Goal of the exercise: Copying rule for the data below: pictures stay out, and only the lines from the one with "For each line below, return its bounding" down to the one with "Give the centre", inclusive, are repeated exactly.

[Records excerpted from a collection]
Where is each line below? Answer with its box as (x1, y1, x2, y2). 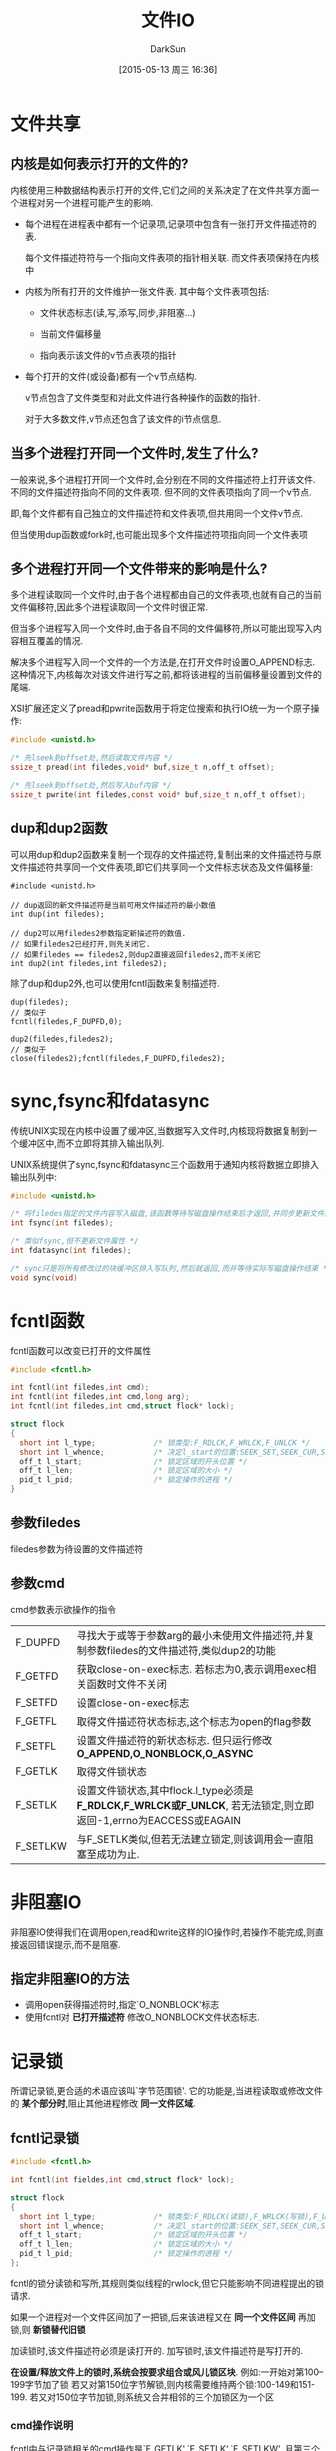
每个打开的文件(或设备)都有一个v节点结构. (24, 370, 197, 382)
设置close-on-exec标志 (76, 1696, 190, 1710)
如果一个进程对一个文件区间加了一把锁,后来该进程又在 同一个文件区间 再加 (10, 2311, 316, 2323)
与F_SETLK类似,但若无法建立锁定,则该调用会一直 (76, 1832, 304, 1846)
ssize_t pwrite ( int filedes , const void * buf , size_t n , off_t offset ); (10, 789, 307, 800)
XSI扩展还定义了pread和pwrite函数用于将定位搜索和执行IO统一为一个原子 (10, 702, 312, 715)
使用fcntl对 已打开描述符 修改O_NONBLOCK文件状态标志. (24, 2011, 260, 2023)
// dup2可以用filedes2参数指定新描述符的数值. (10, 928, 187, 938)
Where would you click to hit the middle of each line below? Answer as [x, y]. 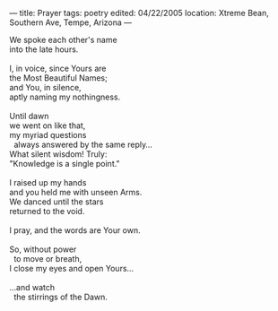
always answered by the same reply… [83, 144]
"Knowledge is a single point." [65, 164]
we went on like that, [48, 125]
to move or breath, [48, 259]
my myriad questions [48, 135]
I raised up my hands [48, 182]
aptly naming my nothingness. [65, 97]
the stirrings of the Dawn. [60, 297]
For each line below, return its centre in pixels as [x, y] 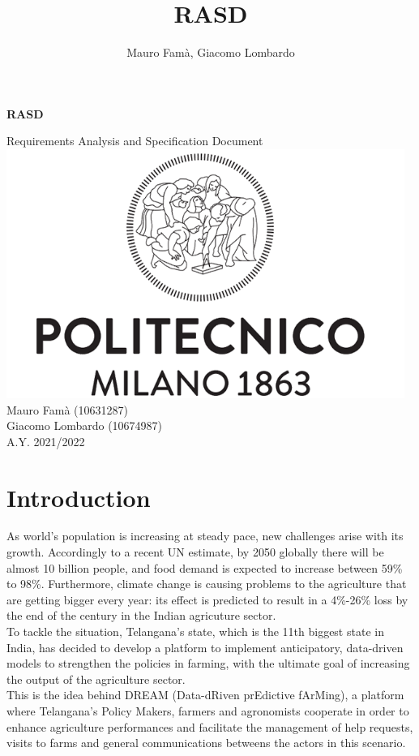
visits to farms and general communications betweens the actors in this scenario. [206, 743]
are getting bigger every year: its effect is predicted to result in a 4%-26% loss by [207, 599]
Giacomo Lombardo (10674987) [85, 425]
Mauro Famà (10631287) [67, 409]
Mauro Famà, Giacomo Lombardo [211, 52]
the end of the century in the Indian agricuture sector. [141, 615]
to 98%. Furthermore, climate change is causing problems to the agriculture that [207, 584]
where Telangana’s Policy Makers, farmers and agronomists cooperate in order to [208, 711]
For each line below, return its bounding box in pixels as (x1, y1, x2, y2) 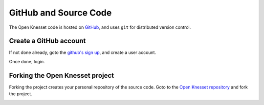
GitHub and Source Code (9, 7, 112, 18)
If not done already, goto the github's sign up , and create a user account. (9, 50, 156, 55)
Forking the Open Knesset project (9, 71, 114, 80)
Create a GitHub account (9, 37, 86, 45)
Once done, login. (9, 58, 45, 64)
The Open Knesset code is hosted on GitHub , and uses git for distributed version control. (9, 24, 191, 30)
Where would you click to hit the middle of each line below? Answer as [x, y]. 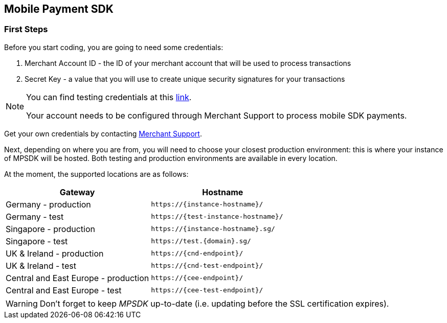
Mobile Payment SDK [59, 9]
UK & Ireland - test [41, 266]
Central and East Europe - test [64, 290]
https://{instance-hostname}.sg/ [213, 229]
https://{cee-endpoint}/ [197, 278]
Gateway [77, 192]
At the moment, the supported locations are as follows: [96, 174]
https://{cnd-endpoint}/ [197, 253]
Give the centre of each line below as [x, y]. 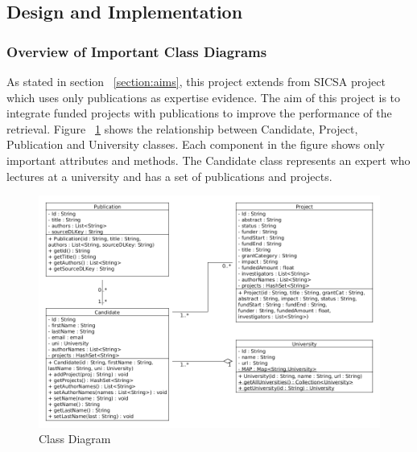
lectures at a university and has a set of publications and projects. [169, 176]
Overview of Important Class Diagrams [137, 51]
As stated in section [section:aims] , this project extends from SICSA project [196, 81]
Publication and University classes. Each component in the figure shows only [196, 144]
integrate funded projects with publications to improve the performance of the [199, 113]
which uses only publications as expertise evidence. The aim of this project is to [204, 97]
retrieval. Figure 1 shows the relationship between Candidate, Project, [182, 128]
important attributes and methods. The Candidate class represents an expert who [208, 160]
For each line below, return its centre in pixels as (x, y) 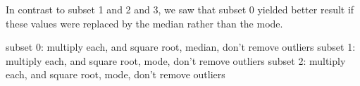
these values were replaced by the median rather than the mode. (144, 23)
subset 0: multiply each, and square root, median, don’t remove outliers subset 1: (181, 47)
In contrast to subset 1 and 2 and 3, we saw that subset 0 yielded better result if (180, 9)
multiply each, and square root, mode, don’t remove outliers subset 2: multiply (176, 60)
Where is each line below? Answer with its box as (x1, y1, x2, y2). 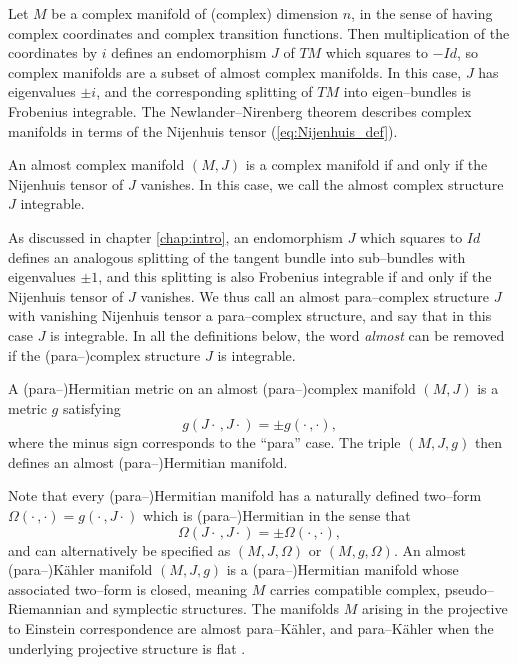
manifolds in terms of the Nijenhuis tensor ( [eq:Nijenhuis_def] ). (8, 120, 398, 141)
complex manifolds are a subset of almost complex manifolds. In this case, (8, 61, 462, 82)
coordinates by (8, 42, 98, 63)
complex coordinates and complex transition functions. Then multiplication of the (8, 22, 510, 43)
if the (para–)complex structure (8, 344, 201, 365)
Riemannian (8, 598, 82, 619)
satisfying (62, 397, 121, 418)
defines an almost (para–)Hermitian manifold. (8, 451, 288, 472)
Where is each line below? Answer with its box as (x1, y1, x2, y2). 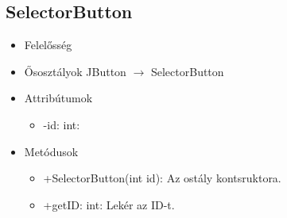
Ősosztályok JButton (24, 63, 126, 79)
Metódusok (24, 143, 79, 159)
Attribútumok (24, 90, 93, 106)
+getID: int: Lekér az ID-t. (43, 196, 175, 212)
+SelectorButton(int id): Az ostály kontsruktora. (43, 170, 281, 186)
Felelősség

Result of the task:
For each line below, return its bounding box in pixels as (x1, y1, x2, y2) 
GitHub and Source Code (9, 7, 112, 18)
If not done already, goto the github's sign up , and create a user account. (9, 50, 156, 55)
Forking the Open Knesset project (9, 71, 114, 80)
Create a GitHub account (9, 37, 86, 45)
Once done, login. (9, 58, 45, 64)
The Open Knesset code is hosted on GitHub , and uses git for distributed version control. (9, 24, 191, 30)
Where would you click to hit the middle of each line below? Answer as [x, y]. 
Mobile Payment SDK [59, 9]
UK & Ireland - test [41, 266]
Central and East Europe - test [64, 290]
https://{instance-hostname}.sg/ [213, 229]
https://{cee-endpoint}/ [197, 278]
Gateway [77, 192]
At the moment, the supported locations are as follows: [96, 174]
https://{cnd-endpoint}/ [197, 253]
Give the centre of each line below as [x, y]. 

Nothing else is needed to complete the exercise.